Extracted material →
────

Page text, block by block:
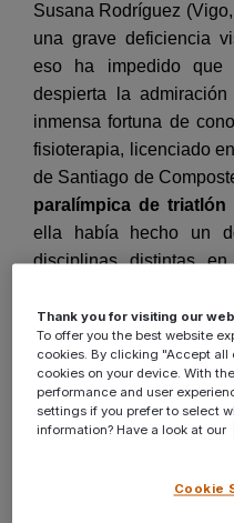
Susana Rodríguez
una grave deficiencia
eso ha impedido que
despierta la
inmensa fortuna de
fisioterapia, licenciado
de Santiago de
paralímpica de triatlón
ella había hecho un
disciplinas distintas
su deseada medalla
diploma en 1.500
mujer invidente había
medicina en España
en julio de 2021 de la
Thank you for visiting our
To offer you the best website
cookies. By clicking "Accept
cookies on your device. With
performance and user
settings if you prefer to select
information? Have a look at our
Cookie
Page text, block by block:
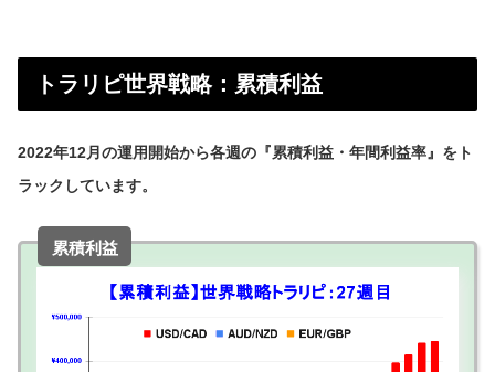
トラリピ世界戦略：累積利益
2022年12月の運用開始から各週の『累積利益・年間利益率』をト
ラックしています。
累積利益
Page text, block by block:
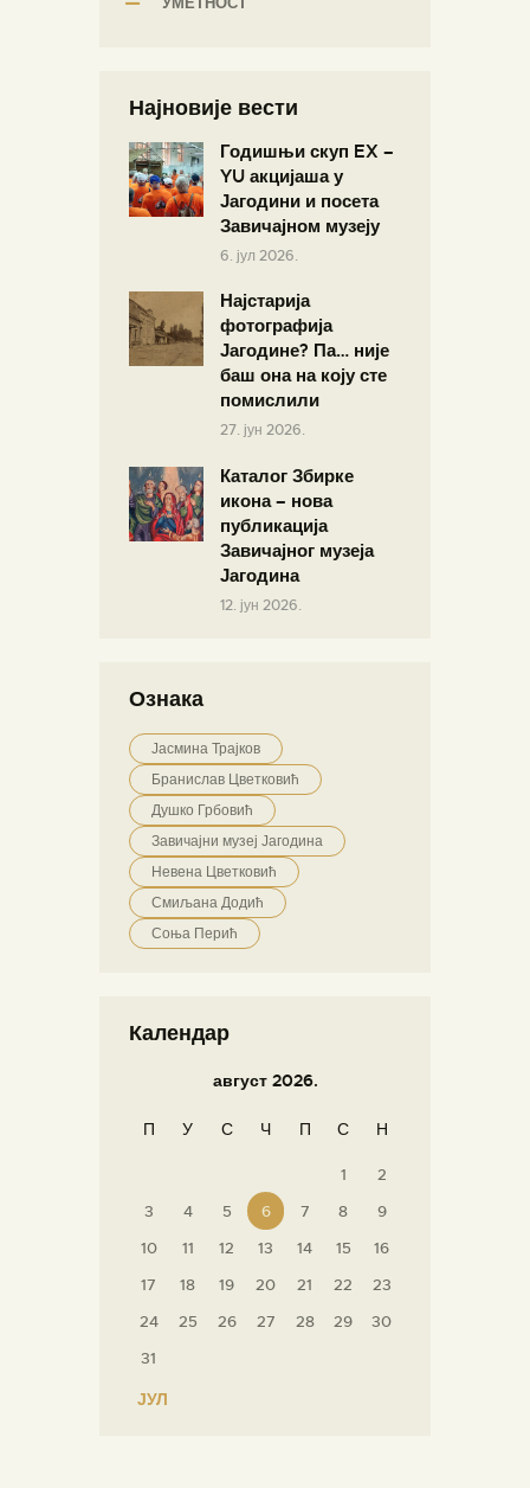
Најновије вести
Годишњи скуп EX –
YU акцијаша у
Јагодини и посета
Завичајном музеју
6. јул 2026.
Најстарија
фотографија
Јагодине? Па… није
баш она на коју сте
помислили
27. јун 2026.
Каталог Збирке
икона – нова
публикација
Завичајног музеја
Јагодина
12. јун 2026.
Ознака
Јасмина Трајков
Бранислав Цветковић
Душко Грбовић
Завичајни музеј Јагодина
Невена Цветковић
Смиљана Додић
Соња Перић
Календар
август 2026.
П У С Ч П С Н
1
2
3
4 5 6 7 8
9
10
11 12 13 14 15
16
17
18 19 20 21 22
23
24
25 26 27 28 29
30
31
« ЈУЛ
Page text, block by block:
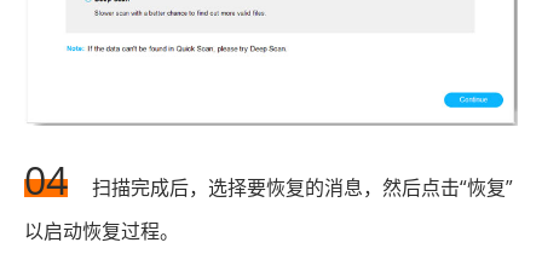
04
扫描完成后，选择要恢复的消息，然后点击“恢复”
以启动恢复过程。
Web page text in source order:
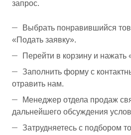
запрос.
Выбрать понравившийся
«Подать заявку».
Перейти в корзину и
Заполнить форму с
отравить нам.
Менеджер отдела продаж
дальнейшего обсуждения
Затрудняетесь с подбором
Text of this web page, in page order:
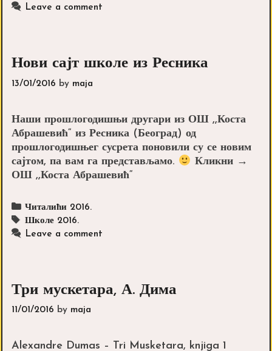
Leave a comment
Нови сајт школе из Ресника
13/01/2016 by maja
Наши прошлогодишњи другари из ОШ ,,Коста
Абрашевић“ из Ресника (Београд) од
прошлогодишњег сусрета поновили су се новим
сајтом, па вам га представљамо.
Кликни →
ОШ ,,Коста Абрашевић“
Categories
Читалићи 2016.
Tags
Школе 2016.
Leave a comment
Три мускетара, А. Дима
11/01/2016 by maja
Alexandre Dumas – Tri Musketara, knjiga 1
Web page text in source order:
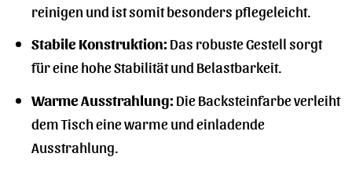
reinigen und ist somit besonders pflegeleicht.
Stabile Konstruktion:Das robuste Gestell sorgt
für eine hohe Stabilität und Belastbarkeit.
Warme Ausstrahlung:Die Backsteinfarbe verleiht
dem Tisch eine warme und einladende
Ausstrahlung.
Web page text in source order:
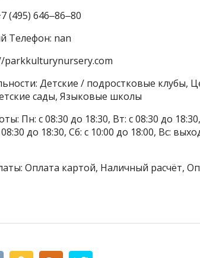
(495) 646‒86‒80
Телефон: nan
parkkulturynursery.com
Детские / подростковые клубы,
сады, Языковые школы
Пн: с 08:30 до 18:30, Вт: с 08:30 до
08:30 до 18:30, Сб: с 10:00 до 18:00, Вс:
Оплата картой, Наличный расчёт,
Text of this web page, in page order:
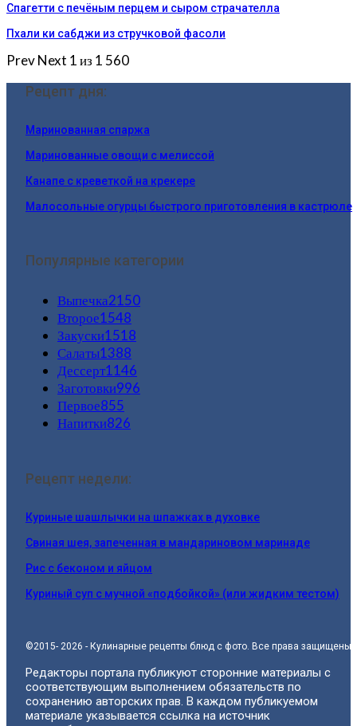
Спагетти с печёным перцем и сыром страчателла
Пхали ки сабджи из стручковой фасоли
PrevNext 1 из 1 560
Рецепт дня:
Маринованная спаржа
Маринованные овощи с мелиссой
Канапе с креветкой на крекере
Малосольные огурцы быстрого приготовления в кастрюле
Популярные категории
Выпечка2150
Второе1548
Закуски1518
Салаты1388
Дессерт1146
Заготовки996
Первое855
Напитки826
Рецепт недели:
Куриные шашлычки на шпажках в духовке
Свиная шея, запеченная в мандариновом маринаде
Рис с беконом и яйцом
Куриный суп с мучной «подбойкой» (или жидким тестом)
©2015- 2026 - Кулинарные рецепты блюд с фото. Все права защищены.
Редакторы портала публикуют сторонние материалы с
соответствующим выполнением обязательств по
сохранению авторских прав. В каждом публикуемом
материале указывается ссылка на источник
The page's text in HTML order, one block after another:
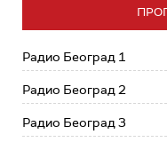
Радио Београд 1
Радио Београд 2
Радио Београд 3
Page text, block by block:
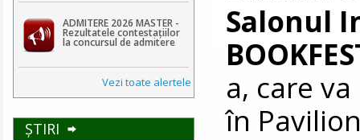
ADMITERE 2026 MASTER -
Rezultatele contestaţiilor
la concursul de admitere
Vezi toate alertele
ŞTIRI
Salonul
a, care
în
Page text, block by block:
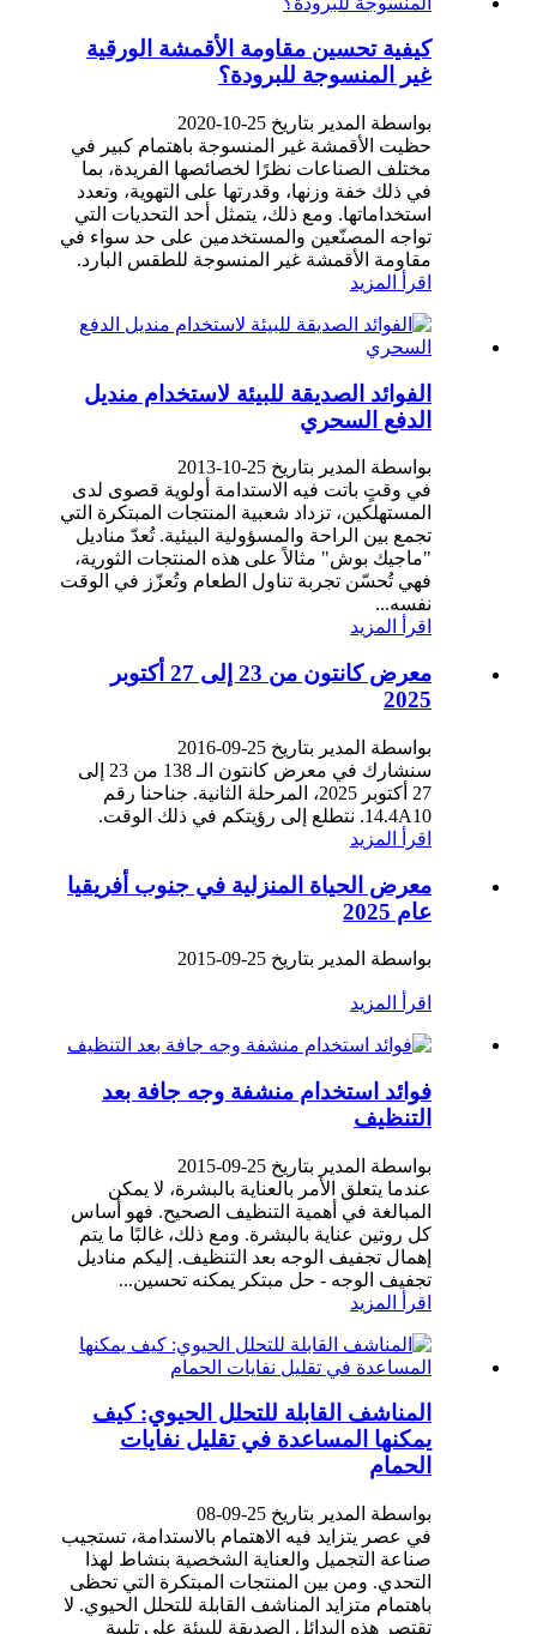
كيفية تحسين مقاومة الأقمشة الورقية
غير المنسوجة للبرودة؟
بواسطة المدير بتاريخ 25-10-2020
حظيت الأقمشة غير المنسوجة باهتمام كبير في
مختلف الصناعات نظرًا لخصائصها الفريدة، بما
في ذلك خفة وزنها، وقدرتها على التهوية، وتعدد
استخداماتها. ومع ذلك، يتمثل أحد التحديات التي
تواجه المصنّعين والمستخدمين على حد سواء في
مقاومة الأقمشة غير المنسوجة للطقس البارد.
اقرأ المزيد
الفوائد الصديقة للبيئة لاستخدام منديل
الدفع السحري
بواسطة المدير بتاريخ 25-10-2013
في وقتٍ باتت فيه الاستدامة أولوية قصوى لدى
المستهلكين، تزداد شعبية المنتجات المبتكرة التي
تجمع بين الراحة والمسؤولية البيئية. تُعدّ مناديل
"ماجيك بوش" مثالاً على هذه المنتجات الثورية،
فهي تُحسّن تجربة تناول الطعام وتُعزّز في الوقت
نفسه...
اقرأ المزيد
معرض كانتون من 23 إلى 27 أكتوبر
2025
بواسطة المدير بتاريخ 25-09-2016
سنشارك في معرض كانتون الـ 138 من 23 إلى
27 أكتوبر 2025، المرحلة الثانية. جناحنا رقم
14.4A10. نتطلع إلى رؤيتكم في ذلك الوقت.
اقرأ المزيد
معرض الحياة المنزلية في جنوب أفريقيا
عام 2025
بواسطة المدير بتاريخ 25-09-2015
اقرأ المزيد
فوائد استخدام منشفة وجه جافة بعد
التنظيف
بواسطة المدير بتاريخ 25-09-2015
عندما يتعلق الأمر بالعناية بالبشرة، لا يمكن
المبالغة في أهمية التنظيف الصحيح. فهو أساس
كل روتين عناية بالبشرة. ومع ذلك، غالبًا ما يتم
إهمال تجفيف الوجه بعد التنظيف. إليكم مناديل
تجفيف الوجه - حل مبتكر يمكنه تحسين...
اقرأ المزيد
المناشف القابلة للتحلل الحيوي: كيف
يمكنها المساعدة في تقليل نفايات
الحمام
بواسطة المدير بتاريخ 25-09-08
في عصر يتزايد فيه الاهتمام بالاستدامة، تستجيب
صناعة التجميل والعناية الشخصية بنشاط لهذا
التحدي. ومن بين المنتجات المبتكرة التي تحظى
باهتمام متزايد المناشف القابلة للتحلل الحيوي. لا
تقتصر هذه البدائل الصديقة للبيئة على تلبية
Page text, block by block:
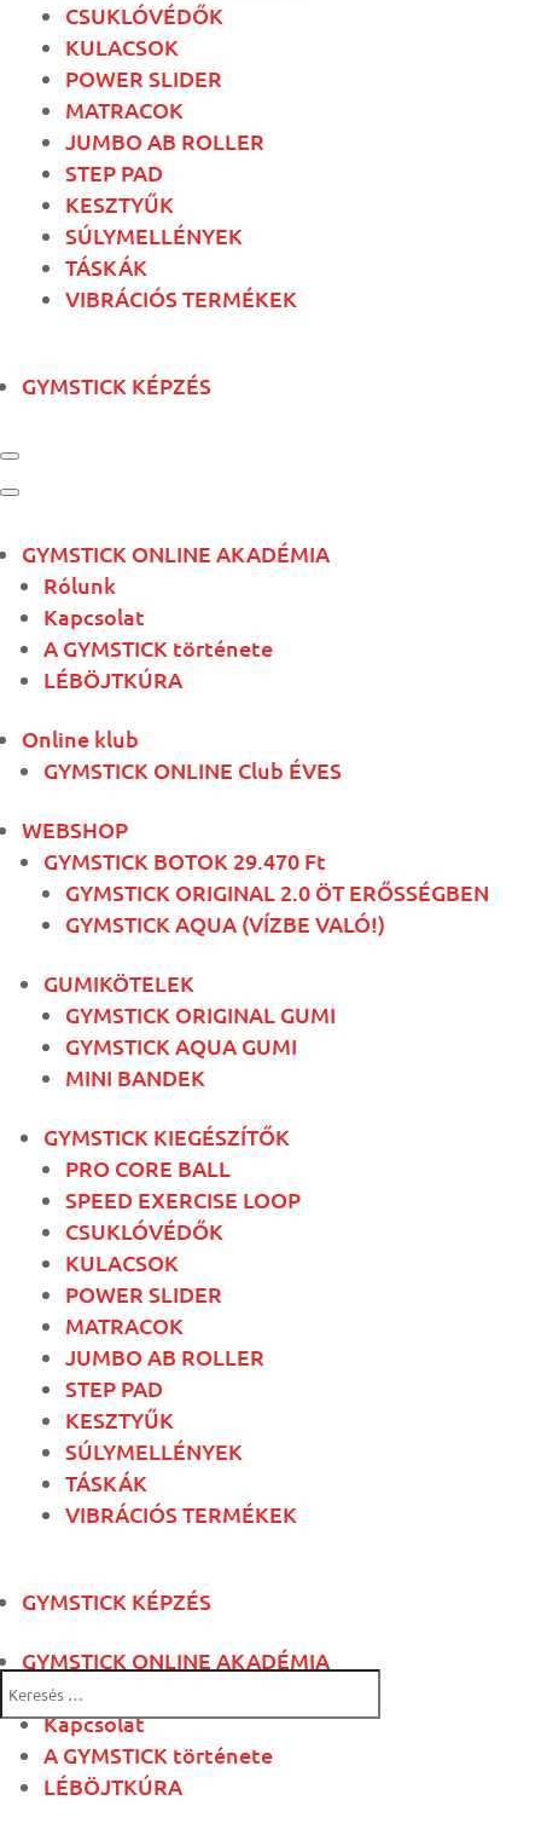
CSUKLÓVÉDŐK
KULACSOK
POWER SLIDER
MATRACOK
JUMBO AB ROLLER
STEP PAD
KESZTYŰK
SÚLYMELLÉNYEK
TÁSKÁK
VIBRÁCIÓS TERMÉKEK
GYMSTICK KÉPZÉS
GYMSTICK ONLINE AKADÉMIA
Rólunk
Kapcsolat
A GYMSTICK története
LÉBÖJTKÚRA
Online klub
GYMSTICK ONLINE Club ÉVES
WEBSHOP
GYMSTICK BOTOK 29.470 Ft
GYMSTICK ORIGINAL 2.0 ÖT ERŐSSÉGBEN
GYMSTICK AQUA (VÍZBE VALÓ!)
GUMIKÖTELEK
GYMSTICK ORIGINAL GUMI
GYMSTICK AQUA GUMI
MINI BANDEK
GYMSTICK KIEGÉSZÍTŐK
PRO CORE BALL
SPEED EXERCISE LOOP
CSUKLÓVÉDŐK
KULACSOK
POWER SLIDER
MATRACOK
JUMBO AB ROLLER
STEP PAD
KESZTYŰK
SÚLYMELLÉNYEK
TÁSKÁK
VIBRÁCIÓS TERMÉKEK
GYMSTICK KÉPZÉS
GYMSTICK ONLINE AKADÉMIA
Rólunk
Kapcsolat
A GYMSTICK története
LÉBÖJTKÚRA
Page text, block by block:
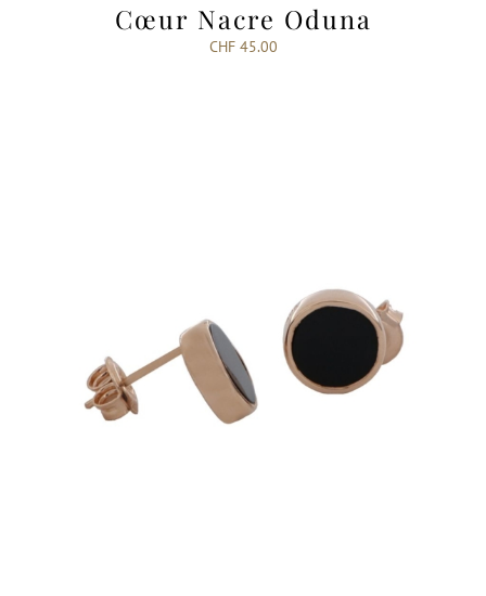
Cœur Nacre Oduna
CHF45.00
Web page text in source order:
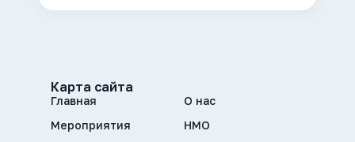
Карта сайта
Главная
Мероприятия
О нас
НМО
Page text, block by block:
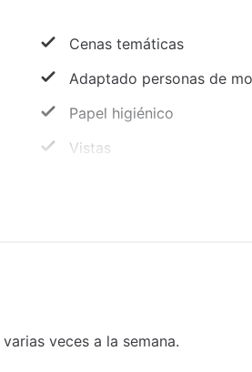
Cenas temáticas
Adaptado personas de
Papel higiénico
Vistas
veces a la semana.
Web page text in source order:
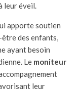
leur éveil.
apporte soutien
des enfants,
ayant besoin
Le moniteur
leur
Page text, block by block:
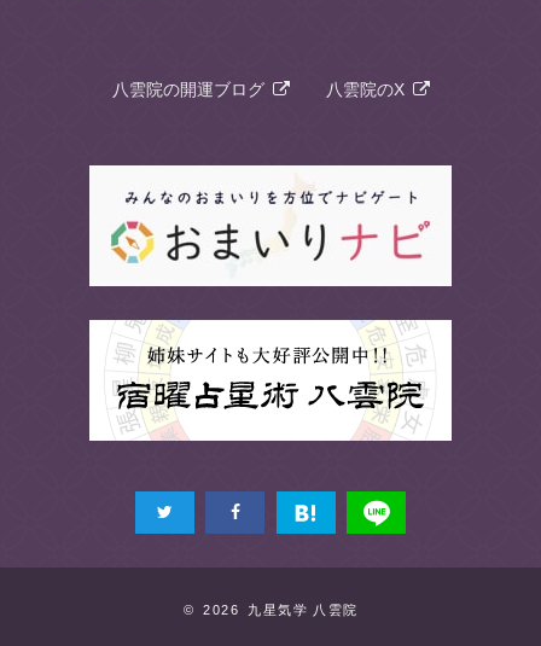
八雲院の開運ブログ 八雲院のX
© 2026 九星気学 八雲院
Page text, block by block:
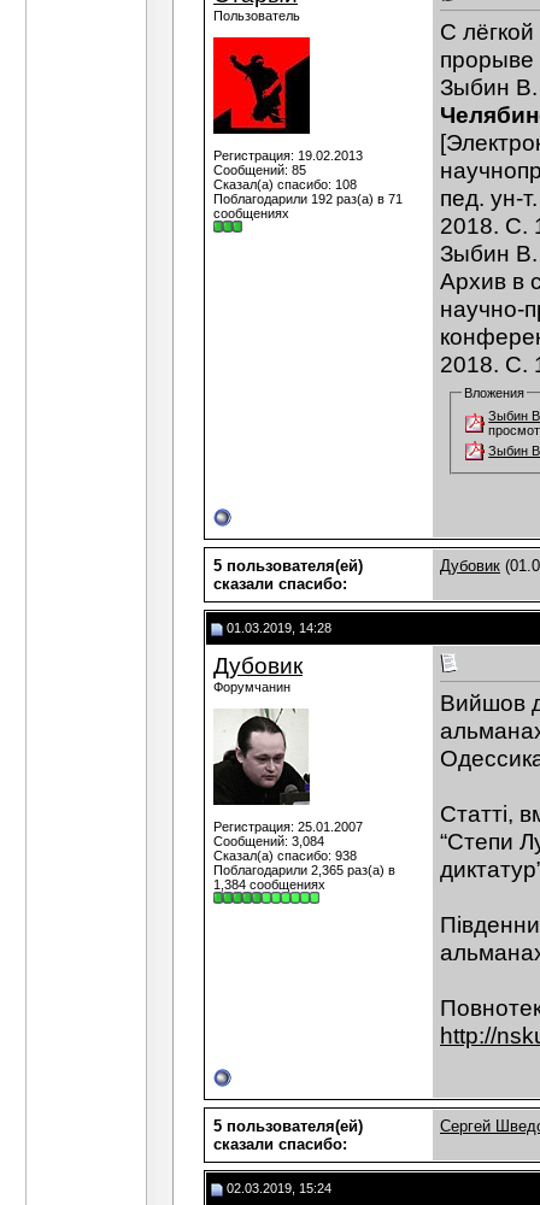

────

What you have to do →
Each line from the one holding "GYMSTICK ORIGINAL GUMI" through the end of the listing is to be output exactly, both ends included, with no other lines and the pictures left out.

Result →
GYMSTICK ORIGINAL GUMI
GYMSTICK AQUA GUMI
MINI BANDEK
GYMSTICK KIEGÉSZÍTŐK
PRO CORE BALL
SPEED EXERCISE LOOP
CSUKLÓVÉDŐK
KULACSOK
POWER SLIDER
MATRACOK
JUMBO AB ROLLER
STEP PAD
KESZTYŰK
SÚLYMELLÉNYEK
TÁSKÁK
VIBRÁCIÓS TERMÉKEK
GYMSTICK KÉPZÉS
GYMSTICK ONLINE AKADÉMIA
Rólunk
Kapcsolat
A GYMSTICK története
LÉBÖJTKÚRA
Page text, block by block:
Cœur Nacre Oduna
CHF45.00
Web page text in source order:
Карта сайта
Главная
Мероприятия
О нас
НМО
Page text, block by block:
Cenas temáticas
Adaptado personas de
Papel higiénico
Vistas
veces a la semana.
Web page text in source order:
leur éveil.
apporte soutien
des enfants,
ayant besoin
Le moniteur
leur
Page text, block by block:
八雲院の開運ブログ 八雲院のX
© 2026 九星気学 八雲院
Page text, block by block:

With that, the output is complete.